Prove that \( 2\tan^{-1}\left(\frac{x-2}{x-1}\right) + \tan^{-1}\left(\frac{x+2}{x+1}\right) = \frac{\pi}{4} \)

Solution:

Let

\[ \theta = \tan^{-1}\left(\frac{x-2}{x-1}\right) \Rightarrow \tan\theta = \frac{x-2}{x-1} \]

Using identity:

\[ \tan(2\theta) = \frac{2\tan\theta}{1 – \tan^2\theta} \]

\[ = \frac{2\cdot\frac{x-2}{x-1}}{1 – \left(\frac{x-2}{x-1}\right)^2} \]

\[ = \frac{2(x-2)(x-1)}{(x-1)^2 – (x-2)^2} \]

\[ = \frac{2(x-2)(x-1)}{(x^2 -2x +1) – (x^2 -4x +4)} \]

\[ = \frac{2(x-2)(x-1)}{2x -3} \]

\[ = \frac{x^2 -3x +2}{2x -3} \]

Thus,

\[ 2\tan^{-1}\left(\frac{x-2}{x-1}\right) = \tan^{-1}\left(\frac{x^2 -3x +2}{2x -3}\right) \]

Now add:

\[ \tan^{-1}\left(\frac{x^2 -3x +2}{2x -3}\right) + \tan^{-1}\left(\frac{x+2}{x+1}\right) \]

Using identity:

\[ \tan^{-1}a + \tan^{-1}b = \tan^{-1}\left(\frac{a+b}{1 – ab}\right) \]
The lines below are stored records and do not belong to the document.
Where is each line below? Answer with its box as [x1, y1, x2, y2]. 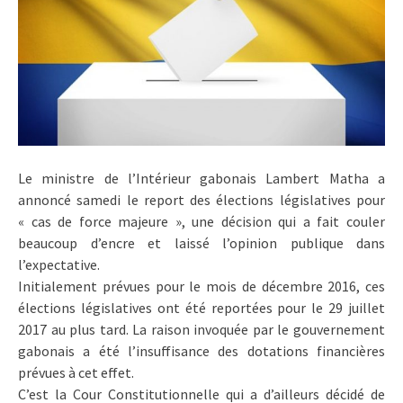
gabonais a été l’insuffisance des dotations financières [18, 341, 385, 360]
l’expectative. [18, 255, 100, 273]
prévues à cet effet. [18, 363, 134, 381]
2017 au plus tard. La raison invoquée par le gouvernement [18, 319, 385, 338]
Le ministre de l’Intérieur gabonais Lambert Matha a [18, 168, 385, 187]
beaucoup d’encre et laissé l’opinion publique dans [18, 233, 385, 252]
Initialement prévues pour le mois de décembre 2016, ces [18, 276, 385, 295]
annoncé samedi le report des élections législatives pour [18, 190, 385, 209]
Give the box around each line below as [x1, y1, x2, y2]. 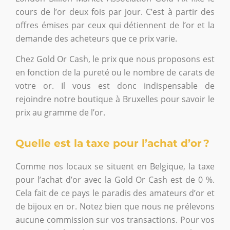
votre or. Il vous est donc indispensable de [15, 80, 215, 92]
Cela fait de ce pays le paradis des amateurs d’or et [15, 187, 215, 199]
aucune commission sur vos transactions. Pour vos [15, 214, 215, 225]
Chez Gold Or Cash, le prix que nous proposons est [15, 53, 215, 65]
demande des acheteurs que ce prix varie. [15, 32, 177, 44]
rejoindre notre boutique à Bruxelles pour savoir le [15, 93, 215, 105]
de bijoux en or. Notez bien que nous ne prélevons [15, 200, 215, 212]
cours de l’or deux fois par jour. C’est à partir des [15, 6, 215, 17]
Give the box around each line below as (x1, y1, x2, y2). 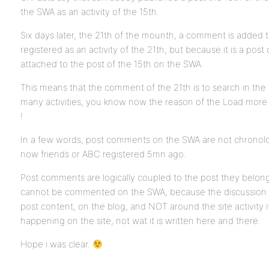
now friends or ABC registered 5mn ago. (20, 148, 186, 160)
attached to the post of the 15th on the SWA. (20, 58, 204, 70)
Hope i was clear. (20, 238, 92, 250)
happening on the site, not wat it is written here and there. (20, 215, 261, 226)
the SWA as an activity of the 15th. (20, 6, 159, 17)
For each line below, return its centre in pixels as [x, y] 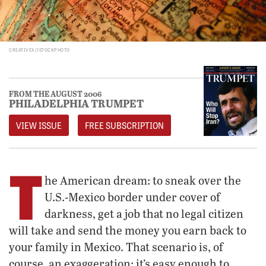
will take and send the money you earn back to [128, 230]
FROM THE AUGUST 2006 [55, 94]
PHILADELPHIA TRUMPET [76, 103]
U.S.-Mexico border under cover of [132, 197]
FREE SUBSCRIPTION [124, 125]
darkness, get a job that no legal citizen [144, 213]
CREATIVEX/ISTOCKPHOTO [39, 49]
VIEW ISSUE [39, 125]
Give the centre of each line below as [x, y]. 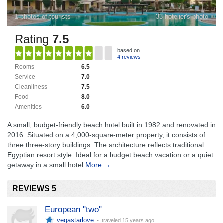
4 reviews [129, 57]
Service [25, 77]
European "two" [73, 209]
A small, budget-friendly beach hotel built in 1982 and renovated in [111, 125]
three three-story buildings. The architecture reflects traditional [106, 145]
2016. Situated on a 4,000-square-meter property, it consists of [106, 135]
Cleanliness [31, 87]
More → [98, 165]
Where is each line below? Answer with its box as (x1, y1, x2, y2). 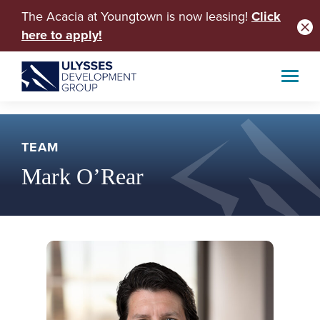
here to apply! (21, 26, 102, 44)
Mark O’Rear (21, 164, 144, 189)
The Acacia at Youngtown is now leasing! (21, 7, 251, 25)
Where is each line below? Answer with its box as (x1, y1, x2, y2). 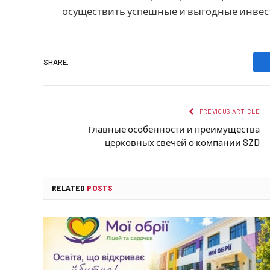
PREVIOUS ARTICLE (198, 107, 260, 116)
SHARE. (43, 57, 69, 67)
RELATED (52, 183, 87, 193)
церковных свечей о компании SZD (105, 137, 260, 148)
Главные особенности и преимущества (88, 124, 260, 135)
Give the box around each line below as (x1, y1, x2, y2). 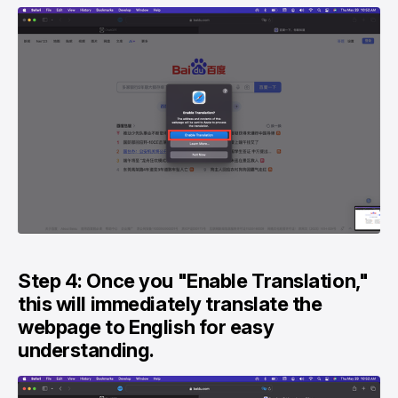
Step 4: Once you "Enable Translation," (18, 269, 369, 293)
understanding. (18, 338, 155, 362)
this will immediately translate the (18, 292, 322, 316)
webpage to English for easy (18, 315, 275, 339)
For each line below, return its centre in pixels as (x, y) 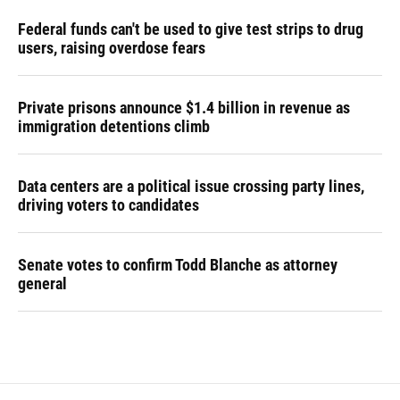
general (42, 283)
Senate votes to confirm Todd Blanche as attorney (178, 265)
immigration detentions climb (114, 126)
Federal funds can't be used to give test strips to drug (191, 29)
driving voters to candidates (108, 205)
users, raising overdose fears (112, 48)
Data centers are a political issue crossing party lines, (191, 186)
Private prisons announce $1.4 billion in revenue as (184, 108)
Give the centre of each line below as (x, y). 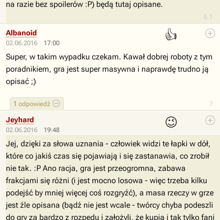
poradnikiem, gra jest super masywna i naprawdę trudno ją (107, 69)
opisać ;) (21, 81)
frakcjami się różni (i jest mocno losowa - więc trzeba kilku (107, 180)
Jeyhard (20, 120)
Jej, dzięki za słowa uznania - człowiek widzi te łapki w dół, (108, 144)
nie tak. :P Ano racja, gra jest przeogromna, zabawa (96, 168)
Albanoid (21, 33)
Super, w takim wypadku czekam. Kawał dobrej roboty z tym (109, 57)
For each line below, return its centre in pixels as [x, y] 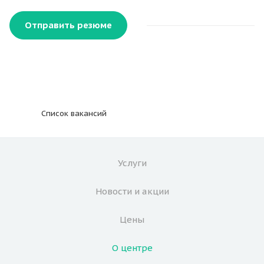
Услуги [132, 163]
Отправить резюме [68, 25]
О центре [132, 247]
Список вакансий [74, 113]
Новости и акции [132, 191]
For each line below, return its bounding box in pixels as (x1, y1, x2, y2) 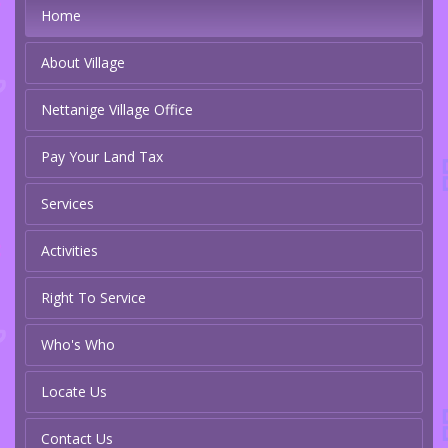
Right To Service (41, 288, 146, 308)
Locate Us (41, 382, 107, 402)
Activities (41, 241, 98, 261)
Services (41, 194, 94, 214)
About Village (41, 53, 125, 73)
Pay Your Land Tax (41, 147, 163, 167)
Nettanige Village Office (41, 100, 193, 120)
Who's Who (41, 335, 115, 355)
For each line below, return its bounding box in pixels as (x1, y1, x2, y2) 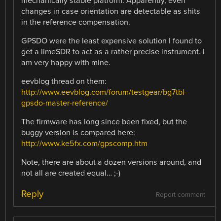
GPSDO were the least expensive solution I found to (21, 36, 202, 46)
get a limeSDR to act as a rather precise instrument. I (21, 46, 205, 57)
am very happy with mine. (21, 57, 111, 68)
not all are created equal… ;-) (21, 168, 121, 179)
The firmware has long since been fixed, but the (21, 117, 187, 127)
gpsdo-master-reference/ (21, 98, 109, 109)
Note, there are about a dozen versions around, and (21, 157, 202, 168)
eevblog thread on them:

After simplification (algebraic reduction),

\[ = \tan^{-1}(1) \]

\[ = \frac{\pi}{4} \]

Hence proved.

Final Answer:

\[ 2\tan^{-1}\left(\frac{x-2}{x-1}\right) + \tan^{-1}\left(\frac{x+2}{x+1}\right) = \frac{\pi}{4} \]